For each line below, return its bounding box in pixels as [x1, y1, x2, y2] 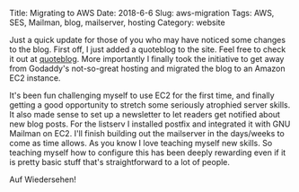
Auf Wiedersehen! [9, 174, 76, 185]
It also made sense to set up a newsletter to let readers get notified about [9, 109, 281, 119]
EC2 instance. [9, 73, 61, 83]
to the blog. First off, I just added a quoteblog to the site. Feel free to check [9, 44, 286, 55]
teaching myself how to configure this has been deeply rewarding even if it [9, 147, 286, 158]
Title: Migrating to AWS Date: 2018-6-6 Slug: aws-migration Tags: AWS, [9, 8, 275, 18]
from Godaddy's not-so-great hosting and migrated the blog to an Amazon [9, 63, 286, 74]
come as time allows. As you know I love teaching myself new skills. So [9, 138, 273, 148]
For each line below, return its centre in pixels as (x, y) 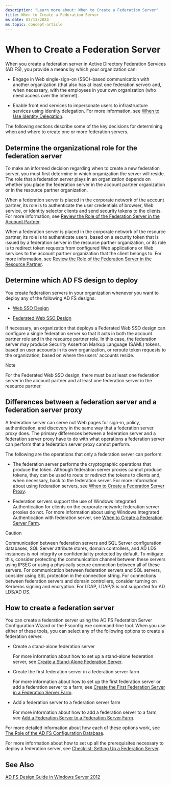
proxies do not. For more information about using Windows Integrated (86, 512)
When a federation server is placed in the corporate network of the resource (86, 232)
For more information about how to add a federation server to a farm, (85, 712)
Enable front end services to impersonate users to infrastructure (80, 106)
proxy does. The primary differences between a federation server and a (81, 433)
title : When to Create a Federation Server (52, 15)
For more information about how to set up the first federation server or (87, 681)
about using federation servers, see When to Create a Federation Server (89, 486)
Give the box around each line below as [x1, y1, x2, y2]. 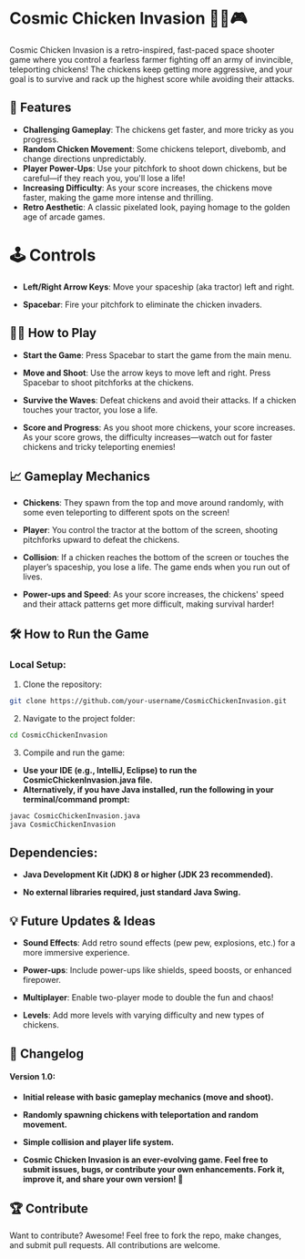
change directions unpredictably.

* * *

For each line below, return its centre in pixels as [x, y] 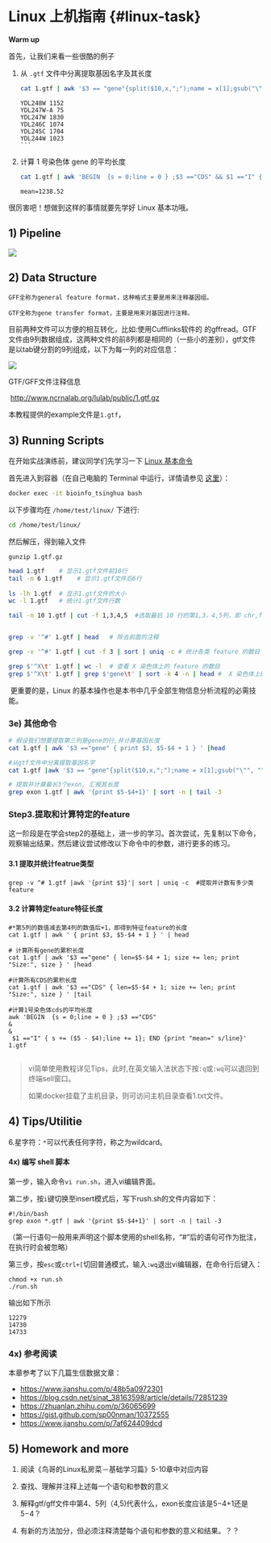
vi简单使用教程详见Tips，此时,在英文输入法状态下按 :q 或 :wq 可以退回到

• **Exercise objective**
Say how many lines of the data include the word "When". Respond with the number alone.

• **Answer space**
3